Compatibility recipes
We have identified a set of common scenarios to guide us in picking the right compatibility types depending on who’s producing and consuming the data (client, server, message consumer, etc.).
Naming scheme
We have also decided to use a naming scheme for our data definitions when the version isn’t part of the payload. We embed both version and compatibility type in the names of all our DTO types so it’s easy to figure out what are safe modifications. E.g., UserBackwardV1
, ItemFullV3
, LocationForwardV2,
etc.
The previous section showed how complex it is to assess whether a change breaks or not. Would it be possible to automate these compatibility checks? This section presents the two tools that we use to assess the compatibility of the changes we make.
We have already mentioned that we want to be able to read forever the events that have been persisted in an event log, even if the format of these events has changed over time. Here is our process to check that we don’t introduce a breaking change.
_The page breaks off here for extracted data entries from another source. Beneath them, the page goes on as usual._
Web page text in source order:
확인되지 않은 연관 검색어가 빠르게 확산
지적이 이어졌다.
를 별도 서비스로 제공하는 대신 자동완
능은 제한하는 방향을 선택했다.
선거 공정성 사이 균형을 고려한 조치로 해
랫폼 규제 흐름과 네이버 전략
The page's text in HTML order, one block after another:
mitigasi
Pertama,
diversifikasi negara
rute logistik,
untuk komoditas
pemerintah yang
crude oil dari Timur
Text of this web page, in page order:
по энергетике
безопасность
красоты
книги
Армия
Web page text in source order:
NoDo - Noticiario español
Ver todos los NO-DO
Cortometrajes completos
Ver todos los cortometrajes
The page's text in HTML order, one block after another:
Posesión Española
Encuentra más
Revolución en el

- When we introduce an event type, we automatically generate a bunch of random instances of this event, which are serialized into JSON and saved to the filesystem.
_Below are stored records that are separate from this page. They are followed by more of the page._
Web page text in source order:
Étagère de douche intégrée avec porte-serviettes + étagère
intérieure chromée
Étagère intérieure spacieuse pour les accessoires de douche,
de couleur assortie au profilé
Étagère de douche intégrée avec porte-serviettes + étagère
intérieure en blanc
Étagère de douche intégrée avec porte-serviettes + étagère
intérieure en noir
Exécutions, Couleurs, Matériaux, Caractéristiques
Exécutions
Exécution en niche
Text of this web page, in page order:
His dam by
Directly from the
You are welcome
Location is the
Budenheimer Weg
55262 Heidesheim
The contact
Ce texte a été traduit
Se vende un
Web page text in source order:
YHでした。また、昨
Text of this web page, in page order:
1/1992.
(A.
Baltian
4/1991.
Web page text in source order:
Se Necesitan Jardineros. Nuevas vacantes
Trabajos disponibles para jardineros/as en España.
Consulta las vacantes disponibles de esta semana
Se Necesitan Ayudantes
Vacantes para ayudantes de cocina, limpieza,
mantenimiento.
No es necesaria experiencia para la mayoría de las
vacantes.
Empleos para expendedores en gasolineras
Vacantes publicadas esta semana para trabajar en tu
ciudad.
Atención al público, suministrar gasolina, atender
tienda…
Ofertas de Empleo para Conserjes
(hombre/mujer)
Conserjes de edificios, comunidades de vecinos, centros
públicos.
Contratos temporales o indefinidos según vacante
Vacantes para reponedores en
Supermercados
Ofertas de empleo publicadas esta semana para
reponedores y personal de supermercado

- Our test suite checks that the JSON codecs successfully decode the JSON files, and that if we re-encode them, we get the same JSON documents as we initially read.
- Every time we change our event type definition, we automatically generate additional JSON files with new arbitrary instances of the event.
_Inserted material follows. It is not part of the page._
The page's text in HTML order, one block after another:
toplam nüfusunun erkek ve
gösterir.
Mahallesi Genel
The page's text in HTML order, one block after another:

- Our test suite checks that we can successfully decode all the JSON files (including those containing events serialized with the old format).
This process is inspired by the circe-golden library. The difference with circe-golden is that we keep the JSON files generated with the old formats so that we can check that our current codecs are still able to decode the old events ; whereas circe-golden tests fail if you introduce any change in your formats, even non-breaking changes.
The second tool checks the changes we apply to our HTTP APIs. We use the endpoints4s library to define our HTTP APIs, so that we can automatically generate an OpenAPI specification. Then, we use the tool openapi-diff to assess the compatibility of our changes.
More precisely, here is what happens every time we submit a pull request to change something in a service.
- We generate the OpenAPI specification of the current version of the service, by using endpoints4s.
- We download the OpenAPI specification of the previous version of the service (we automatically publish the specification of all our deployments to our internal Sonatype repository).
- We compare the two specifications with openapi-diff. Since the tool openapi-diff only performs one-side checks, we first compare the new API with the previous API (to detect backward incompatibilities), and then we compare the previous API with the new API (to detect forward incompatibilities). Detecting forward incompatibilities is useful to know whether we have to deploy the server before the clients, or if it doesn’t matter.
- In case we detected some incompatibilities, we post a comment on the pull request with a detailed report. We don’t fail the CI when we detect an incompatibility because, as we explained earlier, some incompatibilities are fine as long as they stay in our internal services and that we take care of deploying the clients and servers in the correct order.
Delivering new features may require changing the format of the messages read or written by the components of a system. Sometimes, this leads to a situation where some parties read a message based on a format that is different from the format used to write the message. If a reader fails to decode a message, we say that the format of the message changed in an incompatible way.
In this article, we have described and analyzed various situations where readers and writers use different message formats. For each situation, we have listed the types of changes that are safe, and the ones that are not. Finally, we have presented a couple of tools we use to automatically check the compatibility of the changes we make.